= TASK TO COMPLETE =
Images are to be dropped; everything else in the entries below must be copied exactly.

= EXERCISE DATA =
————————
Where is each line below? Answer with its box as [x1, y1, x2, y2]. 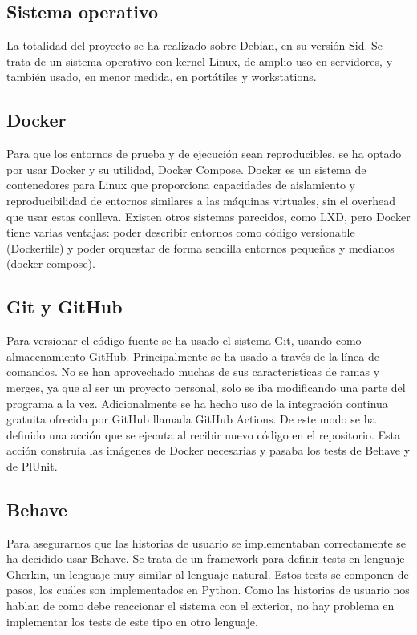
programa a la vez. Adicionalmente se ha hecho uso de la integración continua [6, 394, 388, 411]
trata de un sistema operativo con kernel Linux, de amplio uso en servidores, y [6, 52, 393, 69]
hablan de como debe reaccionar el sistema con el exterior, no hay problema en [6, 597, 395, 614]
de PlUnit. [6, 457, 58, 474]
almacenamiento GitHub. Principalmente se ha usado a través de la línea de [6, 347, 379, 364]
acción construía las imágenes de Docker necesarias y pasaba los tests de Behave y [6, 442, 411, 459]
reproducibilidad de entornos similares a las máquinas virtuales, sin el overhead [6, 192, 395, 208]
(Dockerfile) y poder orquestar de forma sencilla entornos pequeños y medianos [6, 239, 395, 256]
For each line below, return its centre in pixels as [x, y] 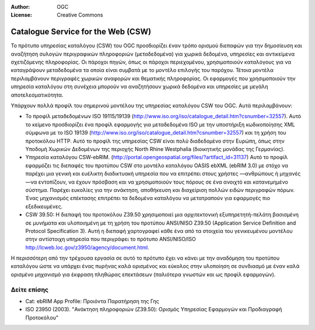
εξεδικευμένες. [44, 206]
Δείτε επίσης [30, 290]
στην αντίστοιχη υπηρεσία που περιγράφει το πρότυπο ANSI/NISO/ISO [111, 239]
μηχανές [290, 174]
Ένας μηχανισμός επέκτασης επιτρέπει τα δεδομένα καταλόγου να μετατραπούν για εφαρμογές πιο [148, 198]
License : [21, 15]
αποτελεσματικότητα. [37, 95]
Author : [20, 7]
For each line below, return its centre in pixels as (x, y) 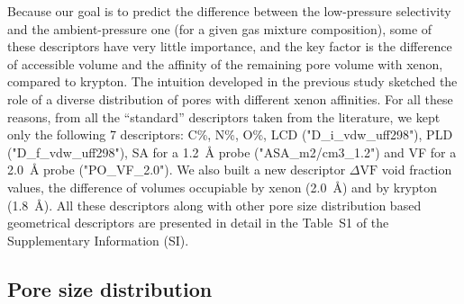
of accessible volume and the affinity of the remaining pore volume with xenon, (225, 63)
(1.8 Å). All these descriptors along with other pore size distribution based (214, 205)
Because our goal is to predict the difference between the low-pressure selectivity (229, 11)
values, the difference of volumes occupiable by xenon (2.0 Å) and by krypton (223, 187)
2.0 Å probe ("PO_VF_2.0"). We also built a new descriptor (177, 170)
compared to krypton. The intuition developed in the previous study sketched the (232, 81)
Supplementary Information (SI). (98, 240)
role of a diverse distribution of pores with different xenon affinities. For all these (230, 98)
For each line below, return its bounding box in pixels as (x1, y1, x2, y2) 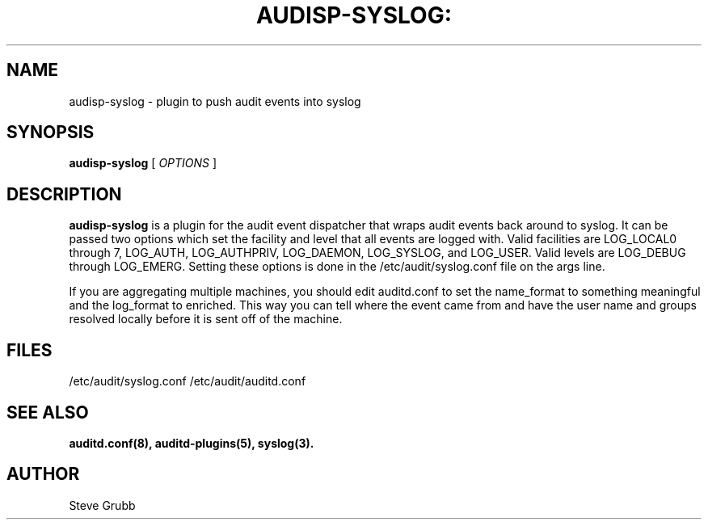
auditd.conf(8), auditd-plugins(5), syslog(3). (69, 436, 314, 450)
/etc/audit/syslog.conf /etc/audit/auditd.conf (69, 374, 306, 389)
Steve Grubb (69, 498, 136, 512)
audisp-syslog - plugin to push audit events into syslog (69, 94, 361, 108)
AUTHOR (6, 464, 80, 485)
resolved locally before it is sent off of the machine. (69, 312, 343, 326)
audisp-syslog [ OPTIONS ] (69, 156, 217, 170)
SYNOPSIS (6, 122, 95, 143)
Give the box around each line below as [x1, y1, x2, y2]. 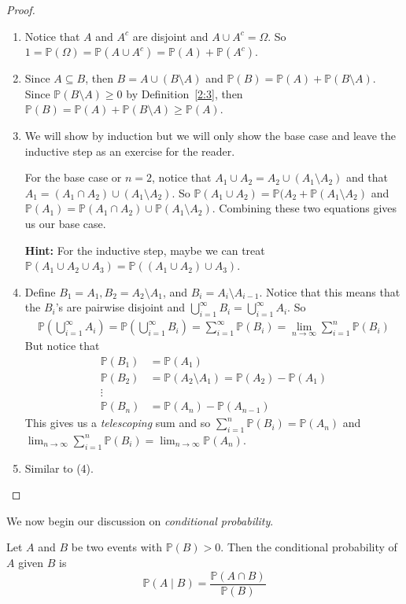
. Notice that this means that [259, 283, 400, 300]
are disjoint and [132, 28, 209, 44]
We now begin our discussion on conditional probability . [6, 512, 274, 528]
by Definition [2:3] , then [126, 85, 243, 101]
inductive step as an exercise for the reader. [24, 142, 235, 159]
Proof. [6, 2, 35, 17]
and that [346, 169, 388, 186]
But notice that [24, 337, 100, 354]
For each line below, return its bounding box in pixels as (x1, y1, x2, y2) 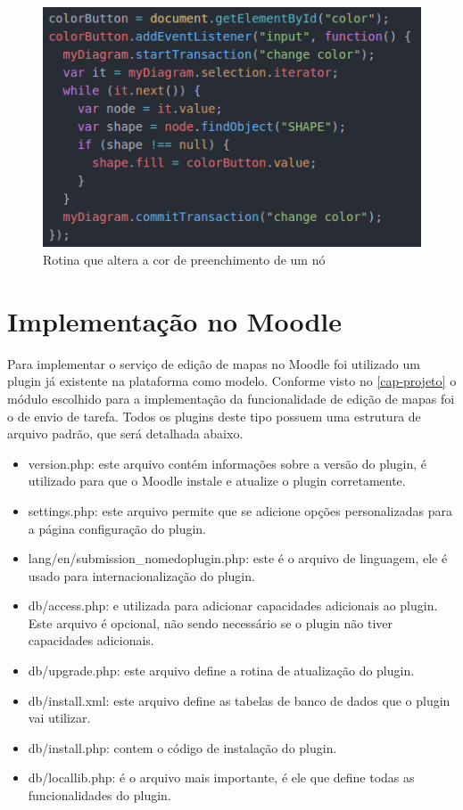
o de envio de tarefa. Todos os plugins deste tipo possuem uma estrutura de (7, 406, 421, 425)
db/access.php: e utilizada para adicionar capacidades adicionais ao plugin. (28, 596, 438, 615)
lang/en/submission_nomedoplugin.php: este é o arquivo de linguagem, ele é (28, 549, 448, 568)
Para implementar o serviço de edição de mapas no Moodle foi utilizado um (7, 354, 420, 372)
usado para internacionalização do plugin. (28, 566, 255, 585)
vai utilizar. (28, 708, 91, 727)
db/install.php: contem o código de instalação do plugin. (28, 738, 337, 757)
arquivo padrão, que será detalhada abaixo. (7, 424, 244, 443)
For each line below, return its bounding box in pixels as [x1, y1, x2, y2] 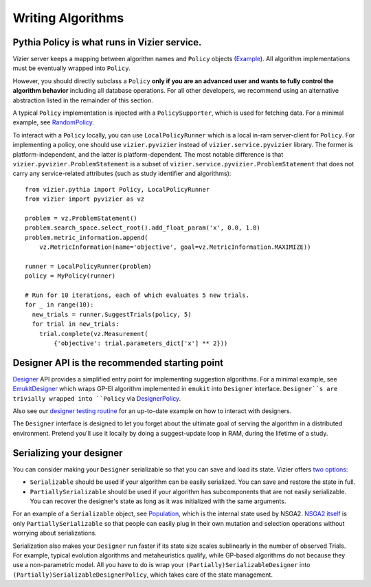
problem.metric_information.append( [25, 234, 148, 241]
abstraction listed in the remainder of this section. [12, 96, 154, 104]
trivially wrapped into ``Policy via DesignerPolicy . [12, 394, 181, 402]
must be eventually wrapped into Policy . [12, 64, 131, 72]
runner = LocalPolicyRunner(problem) [25, 262, 153, 270]
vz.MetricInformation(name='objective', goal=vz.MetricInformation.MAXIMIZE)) [38, 243, 311, 251]
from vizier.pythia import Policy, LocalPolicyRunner [25, 186, 210, 193]
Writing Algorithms [12, 10, 124, 25]
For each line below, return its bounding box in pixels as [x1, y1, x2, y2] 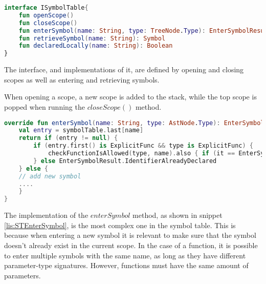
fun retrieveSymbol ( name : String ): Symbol [18, 34, 166, 42]
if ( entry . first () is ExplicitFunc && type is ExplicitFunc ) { [33, 142, 253, 150]
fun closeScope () [18, 19, 78, 27]
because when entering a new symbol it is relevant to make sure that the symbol [4, 230, 256, 240]
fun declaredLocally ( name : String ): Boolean [18, 42, 173, 50]
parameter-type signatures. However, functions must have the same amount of [4, 260, 249, 271]
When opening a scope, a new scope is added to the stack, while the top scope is [4, 91, 257, 102]
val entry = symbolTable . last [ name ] [18, 127, 144, 134]
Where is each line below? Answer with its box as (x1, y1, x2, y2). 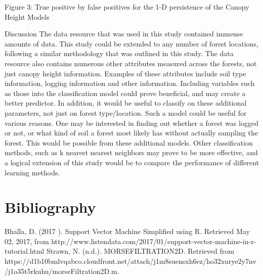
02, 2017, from (5, 236, 49, 246)
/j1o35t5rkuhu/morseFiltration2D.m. (5, 265, 119, 276)
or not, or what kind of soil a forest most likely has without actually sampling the (5, 127, 258, 138)
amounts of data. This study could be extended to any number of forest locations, (5, 38, 258, 49)
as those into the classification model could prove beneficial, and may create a (5, 87, 246, 98)
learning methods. (5, 167, 60, 177)
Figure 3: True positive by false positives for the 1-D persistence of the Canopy (5, 2, 249, 12)
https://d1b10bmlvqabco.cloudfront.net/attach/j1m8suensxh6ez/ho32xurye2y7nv (5, 256, 256, 266)
————————
= YOUR SOLUTION =
Where is each line below? Answer with its box as [x1, y1, x2, y2]. 
programa a la vez. Adicionalmente se ha hecho uso de la integración continua [6, 394, 388, 411]
trata de un sistema operativo con kernel Linux, de amplio uso en servidores, y [6, 52, 393, 69]
hablan de como debe reaccionar el sistema con el exterior, no hay problema en [6, 597, 395, 614]
de PlUnit. [6, 457, 58, 474]
almacenamiento GitHub. Principalmente se ha usado a través de la línea de [6, 347, 379, 364]
acción construía las imágenes de Docker necesarias y pasaba los tests de Behave y [6, 442, 411, 459]
reproducibilidad de entornos similares a las máquinas virtuales, sin el overhead [6, 192, 395, 208]
(Dockerfile) y poder orquestar de forma sencilla entornos pequeños y medianos [6, 239, 395, 256]
For each line below, return its centre in pixels as [x, y] 
εξεδικευμένες. [44, 206]
Δείτε επίσης [30, 290]
στην αντίστοιχη υπηρεσία που περιγράφει το πρότυπο ANSI/NISO/ISO [111, 239]
μηχανές [290, 174]
Ένας μηχανισμός επέκτασης επιτρέπει τα δεδομένα καταλόγου να μετατραπούν για εφαρμογές πιο [148, 198]
License : [21, 15]
αποτελεσματικότητα. [37, 95]
Author : [20, 7]
For each line below, return its centre in pixels as (x, y) 
of accessible volume and the affinity of the remaining pore volume with xenon, (225, 63)
(1.8 Å). All these descriptors along with other pore size distribution based (214, 205)
Because our goal is to predict the difference between the low-pressure selectivity (229, 11)
values, the difference of volumes occupiable by xenon (2.0 Å) and by krypton (223, 187)
2.0 Å probe ("PO_VF_2.0"). We also built a new descriptor (177, 170)
compared to krypton. The intuition developed in the previous study sketched the (232, 81)
Supplementary Information (SI). (98, 240)
role of a diverse distribution of pores with different xenon affinities. For all these (230, 98)
For each line below, return its bounding box in pixels as (x1, y1, x2, y2) 
auditd.conf(8), auditd-plugins(5), syslog(3). (69, 436, 314, 450)
/etc/audit/syslog.conf /etc/audit/auditd.conf (69, 374, 306, 389)
Steve Grubb (69, 498, 136, 512)
audisp-syslog - plugin to push audit events into syslog (69, 94, 361, 108)
AUTHOR (6, 464, 80, 485)
resolved locally before it is sent off of the machine. (69, 312, 343, 326)
audisp-syslog [ OPTIONS ] (69, 156, 217, 170)
SYNOPSIS (6, 122, 95, 143)
Give the box around each line below as [x1, y1, x2, y2]. 
. Notice that this means that [259, 283, 400, 300]
are disjoint and [132, 28, 209, 44]
We now begin our discussion on conditional probability . [6, 512, 274, 528]
by Definition [2:3] , then [126, 85, 243, 101]
inductive step as an exercise for the reader. [24, 142, 235, 159]
Proof. [6, 2, 35, 17]
and that [346, 169, 388, 186]
But notice that [24, 337, 100, 354]
For each line below, return its bounding box in pixels as (x1, y1, x2, y2) 
o de envio de tarefa. Todos os plugins deste tipo possuem uma estrutura de (7, 406, 421, 425)
db/access.php: e utilizada para adicionar capacidades adicionais ao plugin. (28, 596, 438, 615)
lang/en/submission_nomedoplugin.php: este é o arquivo de linguagem, ele é (28, 549, 448, 568)
Para implementar o serviço de edição de mapas no Moodle foi utilizado um (7, 354, 420, 372)
usado para internacionalização do plugin. (28, 566, 255, 585)
vai utilizar. (28, 708, 91, 727)
db/install.php: contem o código de instalação do plugin. (28, 738, 337, 757)
arquivo padrão, que será detalhada abaixo. (7, 424, 244, 443)
For each line below, return its bounding box in pixels as [x1, y1, x2, y2] 
problem.metric_information.append( [25, 234, 148, 241]
abstraction listed in the remainder of this section. [12, 96, 154, 104]
trivially wrapped into ``Policy via DesignerPolicy . [12, 394, 181, 402]
must be eventually wrapped into Policy . [12, 64, 131, 72]
runner = LocalPolicyRunner(problem) [25, 262, 153, 270]
vz.MetricInformation(name='objective', goal=vz.MetricInformation.MAXIMIZE)) [38, 243, 311, 251]
from vizier.pythia import Policy, LocalPolicyRunner [25, 186, 210, 193]
Writing Algorithms [12, 10, 124, 25]
For each line below, return its bounding box in pixels as [x1, y1, x2, y2] 
fun retrieveSymbol ( name : String ): Symbol [18, 34, 166, 42]
if ( entry . first () is ExplicitFunc && type is ExplicitFunc ) { [33, 142, 253, 150]
fun closeScope () [18, 19, 78, 27]
because when entering a new symbol it is relevant to make sure that the symbol [4, 230, 256, 240]
fun declaredLocally ( name : String ): Boolean [18, 42, 173, 50]
parameter-type signatures. However, functions must have the same amount of [4, 260, 249, 271]
When opening a scope, a new scope is added to the stack, while the top scope is [4, 91, 257, 102]
val entry = symbolTable . last [ name ] [18, 127, 144, 134]
Where is each line below? Answer with its box as (x1, y1, x2, y2). 
02, 2017, from (5, 236, 49, 246)
/j1o35t5rkuhu/morseFiltration2D.m. (5, 265, 119, 276)
or not, or what kind of soil a forest most likely has without actually sampling the (5, 127, 258, 138)
amounts of data. This study could be extended to any number of forest locations, (5, 38, 258, 49)
as those into the classification model could prove beneficial, and may create a (5, 87, 246, 98)
learning methods. (5, 167, 60, 177)
Figure 3: True positive by false positives for the 1-D persistence of the Canopy (5, 2, 249, 12)
https://d1b10bmlvqabco.cloudfront.net/attach/j1m8suensxh6ez/ho32xurye2y7nv (5, 256, 256, 266)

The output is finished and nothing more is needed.